ECLI:NL:HR:2000:AA8310
Hoge Raad
- Cassatie
- R.J.J. Jansen
- G.J. Zuurmond
- F.W.G.M. van Brunschot
- D.G. van Vliet
- P. Lourens
- Rechtspraak.nl
Cassatie over de aftrekbaarheid van rente als persoonlijke verplichting in de inkomstenbelasting
In deze zaak gaat het om een cassatieberoep ingesteld door de Staatssecretaris van Financiën tegen een uitspraak van het Gerechtshof te Arnhem. De belanghebbende had voor het jaar 1995 een aanslag in de inkomstenbelasting/premie volksverzekeringen ontvangen, die na bezwaar door de Inspecteur was verminderd. De belanghebbende ging in beroep bij het Hof, dat de aanslag verder verlaagde. De Staatssecretaris stelde hiertegen cassatie in.

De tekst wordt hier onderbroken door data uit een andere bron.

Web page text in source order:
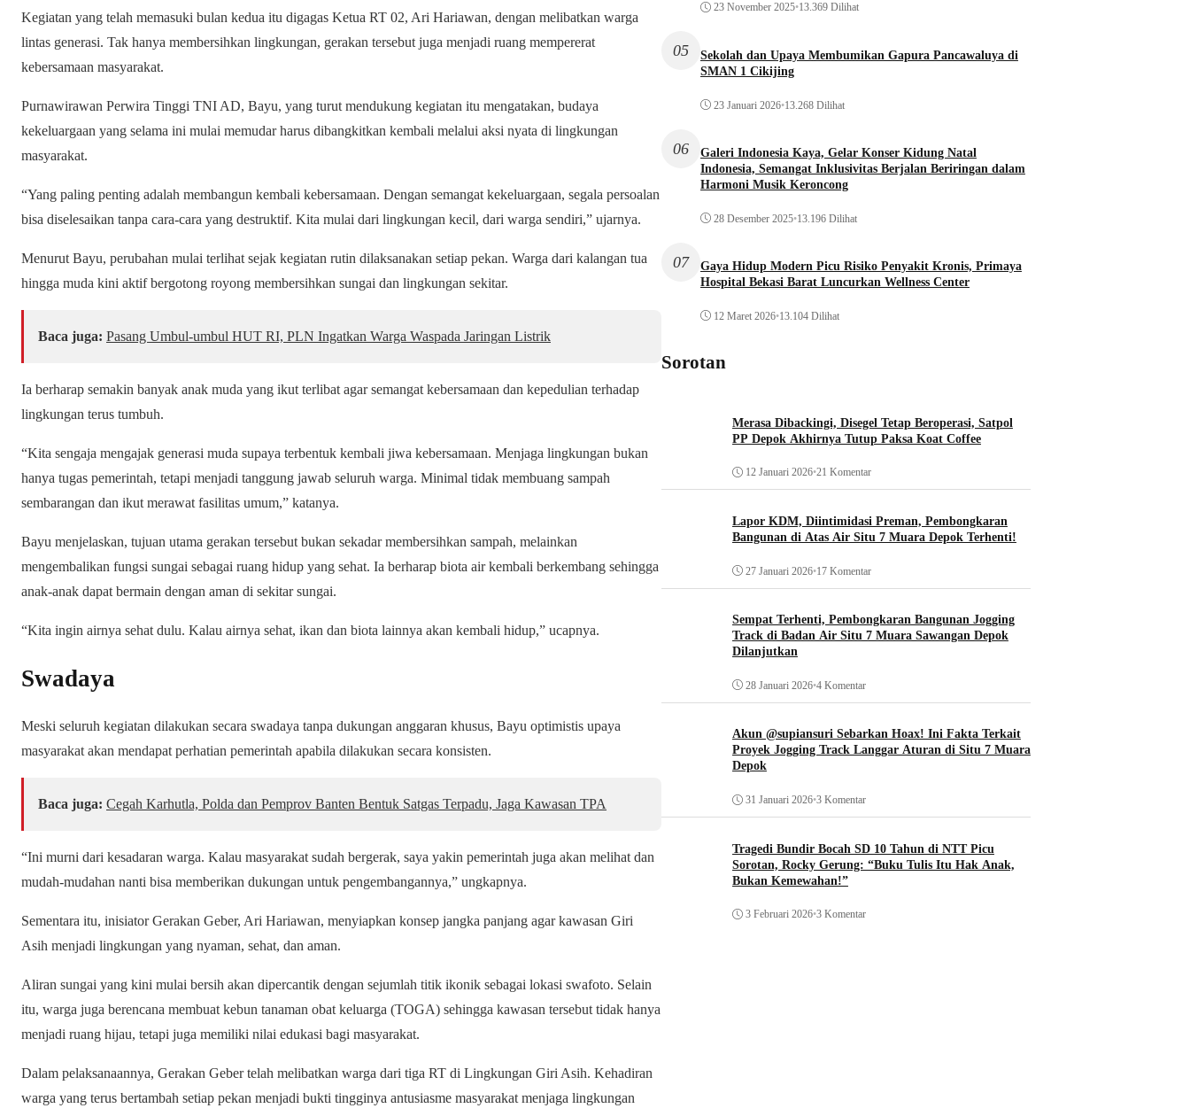
Kegiatan yang telah memasuki bulan kedua itu digagas Ketua RT 02, Ari Hariawan, dengan melibatkan warga
lintas generasi. Tak hanya membersihkan lingkungan, gerakan tersebut juga menjadi ruang mempererat
kebersamaan masyarakat.
Purnawirawan Perwira Tinggi TNI AD, Bayu, yang turut mendukung kegiatan itu mengatakan, budaya
kekeluargaan yang selama ini mulai memudar harus dibangkitkan kembali melalui aksi nyata di lingkungan
masyarakat.
“Yang paling penting adalah membangun kembali kebersamaan. Dengan semangat kekeluargaan, segala persoalan
bisa diselesaikan tanpa cara-cara yang destruktif. Kita mulai dari lingkungan kecil, dari warga sendiri,” ujarnya.
Menurut Bayu, perubahan mulai terlihat sejak kegiatan rutin dilaksanakan setiap pekan. Warga dari kalangan tua
hingga muda kini aktif bergotong royong membersihkan sungai dan lingkungan sekitar.
Baca juga: Pasang Umbul-umbul HUT RI, PLN Ingatkan Warga Waspada Jaringan Listrik
Ia berharap semakin banyak anak muda yang ikut terlibat agar semangat kebersamaan dan kepedulian terhadap
lingkungan terus tumbuh.
“Kita sengaja mengajak generasi muda supaya terbentuk kembali jiwa kebersamaan. Menjaga lingkungan bukan
hanya tugas pemerintah, tetapi menjadi tanggung jawab seluruh warga. Minimal tidak membuang sampah
sembarangan dan ikut merawat fasilitas umum,” katanya.
Bayu menjelaskan, tujuan utama gerakan tersebut bukan sekadar membersihkan sampah, melainkan
mengembalikan fungsi sungai sebagai ruang hidup yang sehat. Ia berharap biota air kembali berkembang sehingga
anak-anak dapat bermain dengan aman di sekitar sungai.
“Kita ingin airnya sehat dulu. Kalau airnya sehat, ikan dan biota lainnya akan kembali hidup,” ucapnya.
Swadaya
Meski seluruh kegiatan dilakukan secara swadaya tanpa dukungan anggaran khusus, Bayu optimistis upaya
masyarakat akan mendapat perhatian pemerintah apabila dilakukan secara konsisten.
Baca juga: Cegah Karhutla, Polda dan Pemprov Banten Bentuk Satgas Terpadu, Jaga Kawasan TPA
“Ini murni dari kesadaran warga. Kalau masyarakat sudah bergerak, saya yakin pemerintah juga akan melihat dan
mudah-mudahan nanti bisa memberikan dukungan untuk pengembangannya,” ungkapnya.
Sementara itu, inisiator Gerakan Geber, Ari Hariawan, menyiapkan konsep jangka panjang agar kawasan Giri
Asih menjadi lingkungan yang nyaman, sehat, dan aman.
Aliran sungai yang kini mulai bersih akan dipercantik dengan sejumlah titik ikonik sebagai lokasi swafoto. Selain
itu, warga juga berencana membuat kebun tanaman obat keluarga (TOGA) sehingga kawasan tersebut tidak hanya
menjadi ruang hijau, tetapi juga memiliki nilai edukasi bagi masyarakat.
Dalam pelaksanaannya, Gerakan Geber telah melibatkan warga dari tiga RT di Lingkungan Giri Asih. Kehadiran
warga yang terus bertambah setiap pekan menjadi bukti tingginya antusiasme masyarakat menjaga lingkungan
23 November 2025•13.369 Dilihat
05
Sekolah dan Upaya Membumikan Gapura Pancawaluya di
SMAN 1 Cikijing
23 Januari 2026•13.268 Dilihat
06
Galeri Indonesia Kaya, Gelar Konser Kidung Natal
Indonesia, Semangat Inklusivitas Berjalan Beriringan dalam
Harmoni Musik Keroncong
28 Desember 2025•13.196 Dilihat
07
Gaya Hidup Modern Picu Risiko Penyakit Kronis, Primaya
Hospital Bekasi Barat Luncurkan Wellness Center
12 Maret 2026•13.104 Dilihat
Sorotan
Merasa Dibackingi, Disegel Tetap Beroperasi, Satpol
PP Depok Akhirnya Tutup Paksa Koat Coffee
12 Januari 2026•21 Komentar
Lapor KDM, Diintimidasi Preman, Pembongkaran
Bangunan di Atas Air Situ 7 Muara Depok Terhenti!
27 Januari 2026•17 Komentar
Sempat Terhenti, Pembongkaran Bangunan Jogging
Track di Badan Air Situ 7 Muara Sawangan Depok
Dilanjutkan
28 Januari 2026•4 Komentar
Akun @supiansuri Sebarkan Hoax! Ini Fakta Terkait
Proyek Jogging Track Langgar Aturan di Situ 7 Muara
Depok
31 Januari 2026•3 Komentar
Tragedi Bundir Bocah SD 10 Tahun di NTT Picu
Sorotan, Rocky Gerung: “Buku Tulis Itu Hak Anak,
Bukan Kemewahan!”
3 Februari 2026•3 Komentar
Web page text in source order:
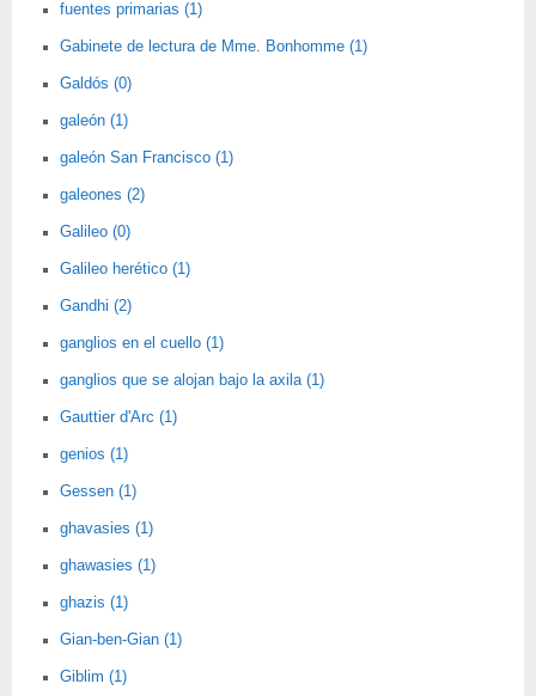
fuentes primarias (1)
Gabinete de lectura de Mme. Bonhomme (1)
Galdós (0)
galeón (1)
galeón San Francisco (1)
galeones (2)
Galileo (0)
Galileo herético (1)
Gandhi (2)
ganglios en el cuello (1)
ganglios que se alojan bajo la axila (1)
Gauttier d'Arc (1)
genios (1)
Gessen (1)
ghavasies (1)
ghawasies (1)
ghazis (1)
Gian-ben-Gian (1)
Giblim (1)

De belanghebbende, die alle aandelen in A B.V. bezat, had een rente van f 68.840,-- aan de vennootschap verschuldigd, welke rente niet rentedragend was en achteraf moest worden voldaan. De vennootschap heeft deze rentevordering op 31 december 1994 geactiveerd en in 1995 kwijtgescholden, wat door de vennootschap als een uitdeling van dividend aan de belanghebbende werd aangemerkt. De belanghebbende gaf dit bedrag aan als genoten dividend in zijn aangifte, maar bracht het ook in aftrek als persoonlijke verplichting. De Inspecteur weigerde deze aftrek.

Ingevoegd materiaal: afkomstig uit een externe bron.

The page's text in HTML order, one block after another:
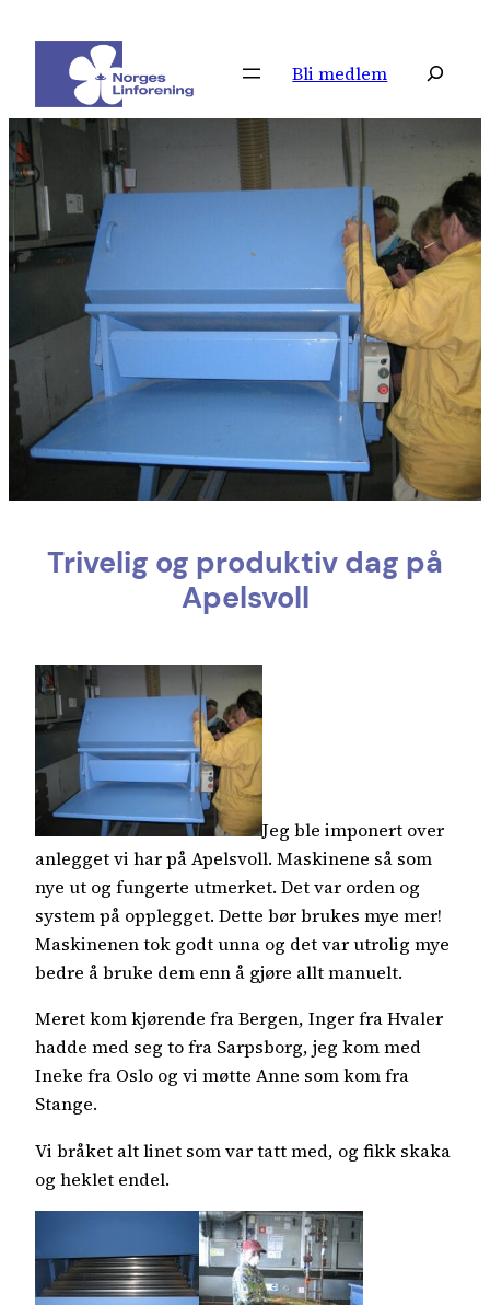
innhold
Bli medlem Søk
Trivelig og produktiv dag på
Apelsvoll
Jeg ble imponert over
anlegget vi har på Apelsvoll. Maskinene så som
nye ut og fungerte utmerket. Det var orden og
system på opplegget. Dette bør brukes mye mer!
Maskinenen tok godt unna og det var utrolig mye
bedre å bruke dem enn å gjøre allt manuelt.
Meret kom kjørende fra Bergen, Inger fra Hvaler
hadde med seg to fra Sarpsborg, jeg kom med
Ineke fra Oslo og vi møtte Anne som kom fra
Stange.
Vi bråket alt linet som var tatt med, og fikk skaka
og heklet endel.
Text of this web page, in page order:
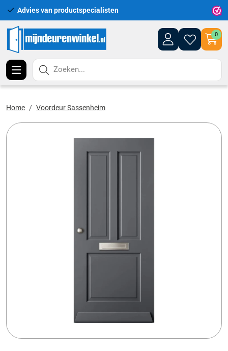
Advies van productspecialisten
0
Zoeken...
Home Voordeur Sassenheim
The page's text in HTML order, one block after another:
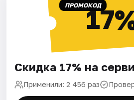
ПРОМОКОД
Скидка 17% на
Применили: 2 456 раз

Het Hof oordeelde dat de belanghebbende het bedrag van f 68.840,-- als persoonlijke verplichting op zijn onzuivere inkomen in mindering mocht brengen, ondanks dat de wet daar geen expliciete grondslag voor bood. De Hoge Raad oordeelde dat het economische resultaat van het kwijtschelden van de rentevordering niet verschilde van de gevolgen van een daadwerkelijke dividenduitkering. De Hoge Raad verwierp het cassatieberoep, maar oordeelde dat de Staatssecretaris in de proceskosten moest worden veroordeeld.
De uitspraak van de Hoge Raad bevestigt de redelijke wetstoepassing en de samenhang tussen de relevante artikelen van de Wet op de inkomstenbelasting, waarbij het verkapt dividend en de persoonlijke verplichting in de belastingheffing in samenhang moeten worden bezien.